Start of Data in this exercise
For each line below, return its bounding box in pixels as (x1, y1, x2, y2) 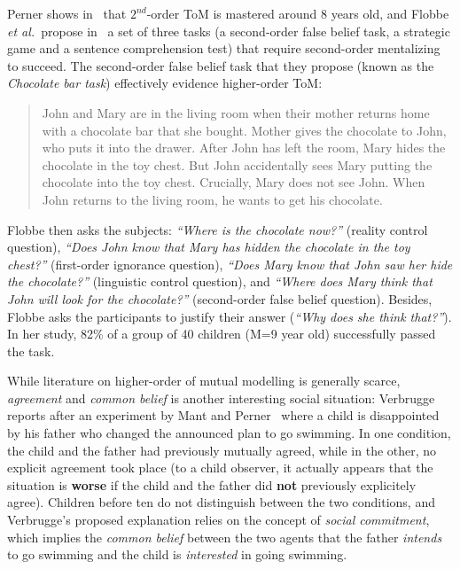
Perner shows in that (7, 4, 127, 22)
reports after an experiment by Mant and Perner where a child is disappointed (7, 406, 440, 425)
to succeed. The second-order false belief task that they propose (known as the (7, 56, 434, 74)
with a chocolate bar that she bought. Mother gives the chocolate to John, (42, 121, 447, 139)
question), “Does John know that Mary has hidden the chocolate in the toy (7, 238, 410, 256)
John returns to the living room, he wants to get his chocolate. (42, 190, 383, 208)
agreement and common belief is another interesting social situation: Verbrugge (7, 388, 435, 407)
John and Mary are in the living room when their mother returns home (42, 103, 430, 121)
End of Data in this exercise
Start of Data in this exercise
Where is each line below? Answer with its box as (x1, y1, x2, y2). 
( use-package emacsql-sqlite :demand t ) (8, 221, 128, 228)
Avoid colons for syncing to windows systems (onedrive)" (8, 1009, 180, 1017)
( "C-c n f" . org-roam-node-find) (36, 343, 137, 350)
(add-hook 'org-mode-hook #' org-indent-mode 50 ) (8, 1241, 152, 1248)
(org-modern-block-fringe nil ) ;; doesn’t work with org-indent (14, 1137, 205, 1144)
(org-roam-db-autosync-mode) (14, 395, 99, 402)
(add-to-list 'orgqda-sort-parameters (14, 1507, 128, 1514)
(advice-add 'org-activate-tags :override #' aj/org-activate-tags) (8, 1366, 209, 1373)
End of Data in this exercise
Give again, word for word, every line of the listing above from the one with "Perner shows in that (7, 4, 127, 22)" to the one with "John and Mary", both inclusive, and nothing beyond them.

Perner shows in that (7, 4, 127, 22)
reports after an experiment by Mant and Perner where a child is disappointed (7, 406, 440, 425)
to succeed. The second-order false belief task that they propose (known as the (7, 56, 434, 74)
with a chocolate bar that she bought. Mother gives the chocolate to John, (42, 121, 447, 139)
question), “Does John know that Mary has hidden the chocolate in the toy (7, 238, 410, 256)
John returns to the living room, he wants to get his chocolate. (42, 190, 383, 208)
agreement and common belief is another interesting social situation: Verbrugge (7, 388, 435, 407)
John and Mary are in the living room when their mother returns home (42, 103, 430, 121)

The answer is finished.